# No Space left in TBH - What to do?



## Baybee Jane (Jul 28, 2012)

Hi,
This is my first year as a beek. End of July I harvested two combs of honey. A couple days ago I checked in the hive to see if they had rebuilt the combs. They had and were full of capped honey. They have been attaching comb everywhere in the hive, including the sides and bottom. My concern is that they started to attach to the follower board I keep at the back of the hive and once they do this I won't be able to access the hive anymore without breaking the comb. I want to leave them the honey for the winter so am reluctant to harvest any more, but I also don't want them to continue attaching comb to the back board. What to do??

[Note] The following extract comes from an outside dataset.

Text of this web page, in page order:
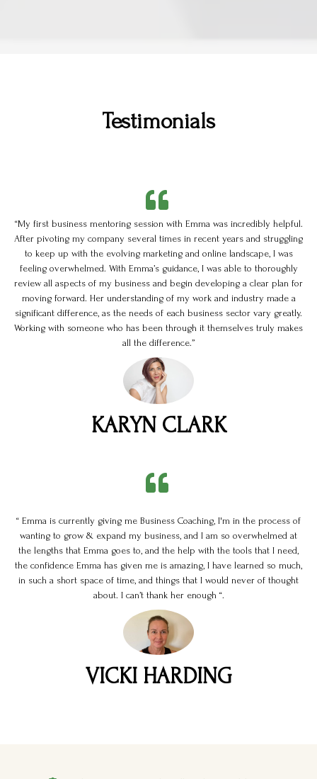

Thanks for any and all advice!
Jane


----------



## Adrian Quiney WI (Sep 14, 2007)

Jane, doing nothing is an option. At this time of year bees are setting up for winter, it may be better to let them alone until spring. You can always take honey in the spring if you want to. I would not worry about not being able to get in there now as you shouldn't need to.


----------



## Delta Bay (Dec 4, 2009)

As long as you can get a long knife between the follower and last comb you should be able to cut the attachments to the follower. You could also use what is called a false follower where there is a bee space around the wall and floor. This will allow you to reach past the follower to cut any attachments on the side walls. You can remove the false follower and last comb as a unit. Leave the two together as part of managing your hive. With this method you would need to use a spacer between the follower and back wall that can be removed so you have working room when the hive is full. No more than a 1/2" or they may build comb in that space.
It's always a good idea to make sure you have some working room to get the first comb out of the hive.


----------



## Baybee Jane (Jul 28, 2012)

Hi Delta Bay,

I do have a false follower at the very back (which is what the bees are starting to attach to), but unfortunately I did not leave a spacer after the follower board to get in there to cut the sides of the comb. It is tight to the back of the hive. any other ideas?


----------



## Delta Bay (Dec 4, 2009)

If you plan to winter as they are you will have to get in there early spring. You could still do this before winter on a cool to cold day when there are few bees in the back end of the hive. More than likely one of the combs will be damaged so harvest this for yourself. Arrange the hive at this time so you will always have access into the hive when it is full. A full follower that allows wiggle room between it and the backend wall so it can be removed. You could use a combination of false and full follower if your hive is at an odd length that doesn't work out to allow a spacer between the false follower and back wall.


----------



## Keefis (May 4, 2012)

You could use a bond-breaker of sorts like some parchment paper or wax paper. Just put it on the follower board loosely, they will bond the comb to the paper not the follower board.


----------